Status:
COMPLETED
Haemocomplettan® P During Aortic Replacement
Lead Sponsor:
CSL Behring
Conditions:
Aortic Aneurysm
Eligibility:
All Genders
18+ years
Phase:
PHASE2
Brief Summary
The primary purpose is to show that administration of Haemocomplettan® P significantly reduces the amount of blood products needed during aortic surgery.
Eligibility Criteria
Inclusion
- Eighteen years of age or older
- Undergoing elective thoracoabdominal aortic replacement surgery (TAAA) or thoracic aortic replacement surgery (TAA)
- Understood and willingly given written informed consent (German language) to participate following an explanation of study background, restrictions, and procedures
- Experience clinically relevant bleeding of the microvasculature following removal of CPB during surgery
Exclusion
- Positive pregnancy test, pregnancy or lactation
- Women of child bearing age not using a medically approved method of contraception during the study
- Previous aortic replacement at the same aortic site (redo surgeries)
- Undergoing an emergency operation
- Proof or suspicion of a congenital or acquired coagulation disorder (e.g. VWD or via severe liver disease)

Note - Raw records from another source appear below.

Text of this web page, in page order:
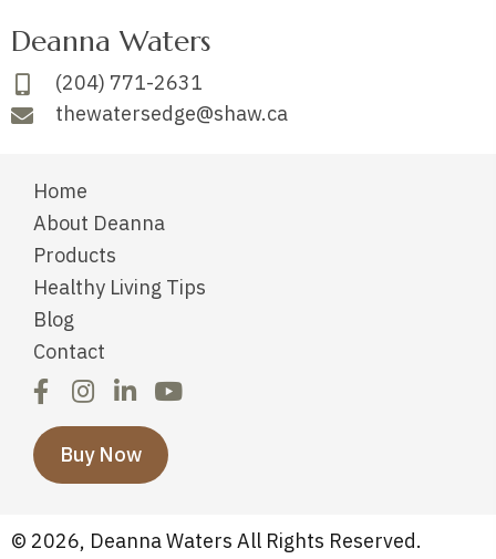
Deanna Waters
(204) 771-2631
thewatersedge@shaw.ca
Home
About Deanna
Products
Healthy Living Tips
Blog
Contact
Buy Now
© 2026, Deanna Waters All Rights Reserved.
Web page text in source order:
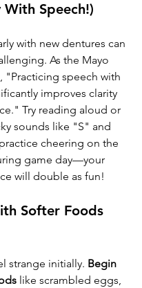
With Speech!)
with new dentures can
As the Mayo
"Practicing speech with
improves clarity
Try reading aloud or
sounds like "S" and
cheering on the
game day—your
will double as fun!
Softer Foods
strange initially. Begin
like scrambled eggs,
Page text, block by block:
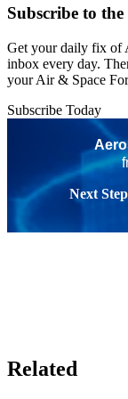
Subscribe to
Get your daily fix of
inbox every day.
your Air & Space
Subscribe Today
Next
Related
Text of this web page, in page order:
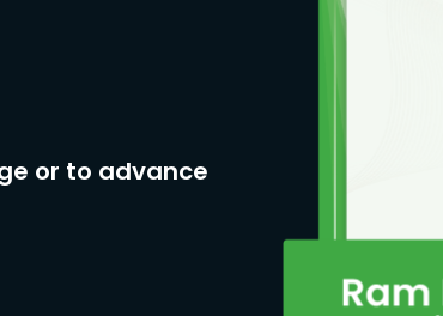
or to advance

- Myocardial Infarction (MI) or apoplexy in the 2 months preceding study surgery
- ASA administration in the 3 days preceding study surgery, and a pathological (\<74.5 U) ASPI Multiplate® test immediately preceding surgery begin
- Clopidogrel administration in the 5 days preceding study surgery, and a pathological (\<31.1 U) ADP/PG Multiplate® test immediately preceding surgery begin
- Tirofiban administration in the 2 days preceding study surgery, and a pathological (\<94.1 U) TRAP Multiplate® test immediately preceding surgery begin
- Phenprocoumon administration in the 5 days preceding study surgery, and an INR \> 1.28 immediately preceding surgery begin
- Participation in another clinical study in the 4 weeks preceding aortic replacement
- Sensitivity to any of the components of study medication, or to MPs with a similar chemical structure to any of the components of study medication
- Any indication that the restrictions or procedures of the study may not be adhered to (e.g. an uncooperative attitude)

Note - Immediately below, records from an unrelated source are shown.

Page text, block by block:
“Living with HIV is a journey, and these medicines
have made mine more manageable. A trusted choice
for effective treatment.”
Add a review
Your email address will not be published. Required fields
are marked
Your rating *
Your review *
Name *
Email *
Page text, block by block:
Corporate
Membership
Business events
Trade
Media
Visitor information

- Any indication that the study restrictions, procedures, or consequences therein have not been considered or understood, such that informed consent cannot be convincingly given
- Multiple morbidities, with a notably constrained remaining length of life
Key Trial Info
Start Date :
June 1 2008
Trial Type :
INTERVENTIONAL
Allocation :
ACTUAL
End Date :
April 1 2010
Estimated Enrollment :
80 Patients enrolled
Trial Details
Trial ID
NCT00701142
Start Date
June 1 2008
End Date
April 1 2010
Last Update
September 20 2013
Active Locations (1)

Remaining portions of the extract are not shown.